Mohamed Hussein Bule lives with Type 1 diabetes. He is a refugee and teaches in one of the schools in Dagahaley. © Paul Odongo/MSF
Mohamed was keen on football but had to stop playing when his health suddenly deteriorated. “I used to play soccer, but I stopped in 2014 as I would get exhausted,” he says. “I started passing urine frequently and lost weight, going from 68 kg to 35 kg.”
While visiting an uncle in Nairobi in 2016, he went to a health facility where his blood sugar was tested and found to be high. He was provided with insulin, paid for by his uncle, which he took three times a day. One month later, he returned to Dadaab and came to MSF’s Dagahaley hospital.
“I went to the hospital and my treatment was changed,” he says. “Said [the former supervisor of MSF’s home-based insulin management programme] was good. He trained me a lot to be how I am today. I don’t even feel like I am diabetic. He taught me how to inject, how to understand hyper and hypoglycemia. I always wish him a successful life in future.”
Mohamed injects himself with insulin twice a day and has a follow-up visit at the hospital every three weeks. “The doctor here plans the schedules for us,” he says. “Myself I go for review every 21 days, when they also replenish our supplies. The insulin in the bottle is usually enough for 21 days.”
Mohamed says the portable cooling box is even better than the refrigerator he used before. “When you use a refrigerator, sometimes it gets too cold, so that when you inject it makes you cringe a bit,” he says. “I carry mine even to class and it does not bother anyone. People know that diabetes is not contagious, and if something can’t be transmitted, then people don’t get too concerned.”
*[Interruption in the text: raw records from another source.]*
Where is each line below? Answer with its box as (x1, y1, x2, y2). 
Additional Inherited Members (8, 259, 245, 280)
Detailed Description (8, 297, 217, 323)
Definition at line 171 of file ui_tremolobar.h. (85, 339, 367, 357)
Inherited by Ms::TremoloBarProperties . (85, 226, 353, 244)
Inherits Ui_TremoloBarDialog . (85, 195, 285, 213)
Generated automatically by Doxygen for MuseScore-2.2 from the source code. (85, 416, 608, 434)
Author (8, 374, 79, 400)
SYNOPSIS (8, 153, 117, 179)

The main challenge of the regimen, says Mohamed, is that he can’t eat for at least 30 minutes after taking insulin.
Mohamed has no problems using the glucometer. “Interpreting glucometer results is quite easy,” he says. “It works very fast and makes a beep when it’s ready. I know what range is supposed to be high or low.” Occasionally he experiences hypoglycaemia, or low blood sugar, but he has developed strategies to deal with it. “The last time I experienced it was during Ramadan, when we usually fast,” he says. “It also happens when I travel or when I walk for too long. The best way is to carry sweets in the pocket, but only eat them when you feel hypoglycaemia kicking in.”
Being a refugee presents many challenges, says Mohamed, but life in Dadaab has improved in some ways since he was a child. “When you’re a refugee, you can’t get everything you need,” he says. “When I was a child, life was difficult, but the camp has really developed over time, even the market. Travel is also difficult as movement is restricted. I find it quite difficult when I have to go to the university for my classes.”
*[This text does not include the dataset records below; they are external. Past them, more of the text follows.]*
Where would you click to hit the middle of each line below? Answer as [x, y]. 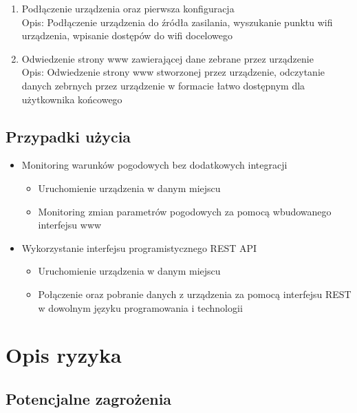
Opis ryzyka [64, 355]
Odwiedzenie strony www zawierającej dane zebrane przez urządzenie [167, 58]
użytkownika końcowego [72, 99]
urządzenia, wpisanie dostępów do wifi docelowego [127, 35]
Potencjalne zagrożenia [89, 398]
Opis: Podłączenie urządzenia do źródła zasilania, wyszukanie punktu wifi [177, 22]
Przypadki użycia [68, 136]
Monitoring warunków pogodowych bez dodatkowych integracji [154, 165]
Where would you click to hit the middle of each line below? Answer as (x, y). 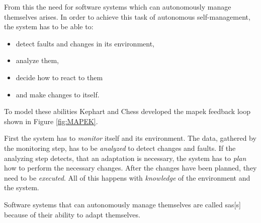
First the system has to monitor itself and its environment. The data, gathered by (130, 138)
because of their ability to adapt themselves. (72, 214)
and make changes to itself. (58, 94)
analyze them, (37, 60)
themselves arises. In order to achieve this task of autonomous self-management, (127, 16)
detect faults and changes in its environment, (85, 43)
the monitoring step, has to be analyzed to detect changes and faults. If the (120, 148)
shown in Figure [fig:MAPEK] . (51, 121)
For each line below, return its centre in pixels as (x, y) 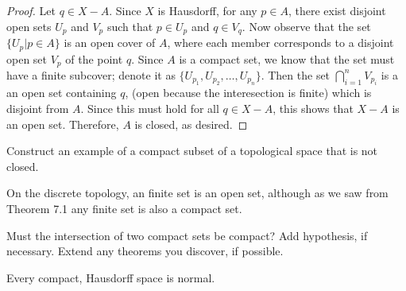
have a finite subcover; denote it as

MSF works in over 70 countries worldwide and in most of these settings, insulin is often not available in public health facilities or private pharmacies. MSF has been engaged in providing treatment for diabetes care in multiple projects across number of countries (including Jordan, Lebanon, Iraq, Syria, South Sudan, Democratic Republic of Congo, Tanzania, Kenya, Zimbabwe, and Bangladesh) to people living in resource limited and humanitarian settings.